Any hints? i can't get my head around collection.update
and changing the foreign key on belongs_to and has_one seems not to work
(tried it, but then Article.first.stock was nil)
But there has to be a faster way than iterating over the stocklist array of hashes and doing
something like
Article.where( :article_nr => stocklist['article_nr']).update( stock: stocklist['stock'], eta: stocklist['eta'],orderd: stocklist['ordered'])
UPDATING
You can atomically update multiple documents in the database via a criteria using Criteria#update_all. This will perform an atomic $set on all the attributes passed to the method.
# Update all people with last name Oldman with new first name.
Person.where(last_name: "Oldman").update_all(
first_name: "Pappa Gary"
)
Now I can understood a bit more. You can try to do something like that, assuming that your article nr is uniq.
class Article
include Mongoid::Document
field :article_nr
field :name
key :article_nr
has_many :stocks
end
class Stock
include Mongoid::Document
field :article_id
field :eta
field :ordered
belongs_to :article
end
Then you when you create stock:
Stock.create(:article_id => "123", :eta => "200")

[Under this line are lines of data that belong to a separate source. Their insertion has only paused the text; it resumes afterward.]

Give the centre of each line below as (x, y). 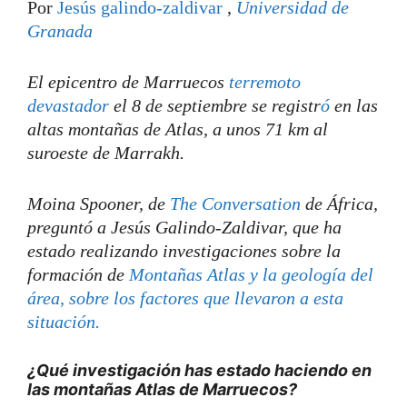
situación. (64, 321)
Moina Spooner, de (99, 203)
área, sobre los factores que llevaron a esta (185, 298)
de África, (339, 203)
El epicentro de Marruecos (128, 81)
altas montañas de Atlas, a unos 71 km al (178, 129)
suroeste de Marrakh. (106, 152)
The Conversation (235, 203)

Then it will automaticly get assign to article with article_nr => "123"
So you can always call last stock.
my_article.stocks.last
If you want to more precise you add field :article_nr in Stock, and then :after_save make new_stock.article_id = new_stock.article_nr
This way you don't have to do any updates, just create new stocks and they always will be put to correct Article on insert and you be able to get latest one.
If you can extract just the stock information into a separate collection (perhaps with a has_one relationship in your Article), then you can use mongoimport with the --upsertFields option, using article_nr as your upsertField. See http://www.mongodb.org/display/DOCS/Import+Export+Tools.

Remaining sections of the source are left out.